Maybe it is too late. I just saw your post. Is there any on line link for that sale?


----------



## DesertRatTom (Jul 3, 2012)

papasombre said:


> Hi, Tom.
> 
> Maybe it is too late. I just saw your post. Is there any on line link for that sale?


Not sure, but you can look on their website, https://lagunatools.com/

The selection might be a little picked over by now.


----------



## DesertRatTom (Jul 3, 2012)

papasombre said:


> Hi, Tom.
> 
> Maybe it is too late. I just saw your post. Is there any on line link for that sale?

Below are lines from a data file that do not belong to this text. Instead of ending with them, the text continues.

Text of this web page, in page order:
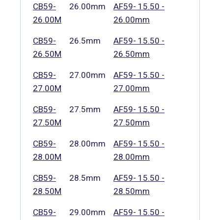
CB59-
26.00M
26.00mm
AF59- 15.50 -
26.00mm
CB59-
26.50M
26.5mm
AF59- 15.50 -
26.50mm
CB59-
27.00M
27.00mm
AF59- 15.50 -
27.00mm
CB59-
27.50M
27.5mm
AF59- 15.50 -
27.50mm
CB59-
28.00M
28.00mm
AF59- 15.50 -
28.00mm
CB59-
28.50M
28.5mm
AF59- 15.50 -
28.50mm
CB59-
29.00mm
AF59- 15.50 -
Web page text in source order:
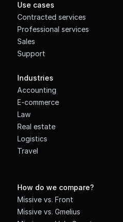
Use cases
Contracted services
Professional services
Sales
Support
Industries
Accounting
E-commerce
Law
Real estate
Logistics
Travel
How do we compare?
Missive vs. Front
Missive vs. Gmelius
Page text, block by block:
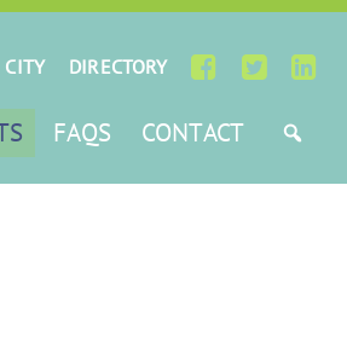
CITY DIRECTORY
FAQS CONTACT
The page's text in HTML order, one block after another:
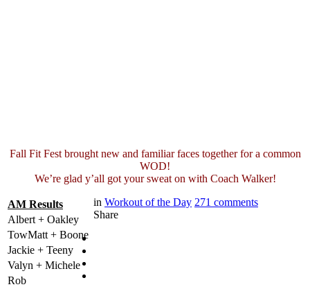
Fall Fit Fest brought new and familiar faces together for a common
WOD!
We’re glad y’all got your sweat on with Coach Walker!
AM Results
Albert + Oakley
TowMatt + Boone
Jackie + Teeny
Valyn + Michele
Rob
in Workout of the Day 271 comments
Share

Just discovered a fresh email from Laguna. Their sale ends June 15, which must be moving day. By the way, their present location is not too far from Laguna Beach, one of the nicest, most crowded seaside cities around.


----------



## RainMan 2.0 (May 6, 2014)

Why does all the good stuff gotta be down south . I’d love to have one of their bandsaws


----------



## tulowd (Jan 24, 2019)

Oh crap, spent two days near Lagunas facility in January during my 2 week business trip in SoCal. 
Shoulda dropped in, oh well. Will be in Texas sometime after the lockdown ends, so will head to the new facility then.

Thx for the heads up.


----------



## Herb Stoops (Aug 28, 2012)

RainMan 2.0 said:


> Why does all the good stuff gotta be down south . I’d love to have one of their bandsaws


Texas is more business friendly than California,I have read.
Just saying,
Herb


----------



## DesertRatTom (Jul 3, 2012)

Herb Stoops said:


> Texas is more business friendly than California,I have read.
> Just saying,
> Herb


By a huge margin. Don't understand why the big computer companies are based here, except for the probability their bribes (oh, political contributions) buy them more special treatment and tax breaks.


----------



## old55 (Aug 11, 2013)

Welcome to the forum @dionbruin


----------



## DesertRatTom (Jul 3, 2012)

Hi @*dionbruin, glad you decided tojoin the fun. I haven't come to grips yet with selling my tools, can't really use all of them anymore. Hmmmmm.
*
,


----------



## jw2170 (Jan 24, 2008)

Welcome to the forum, Dion.


----------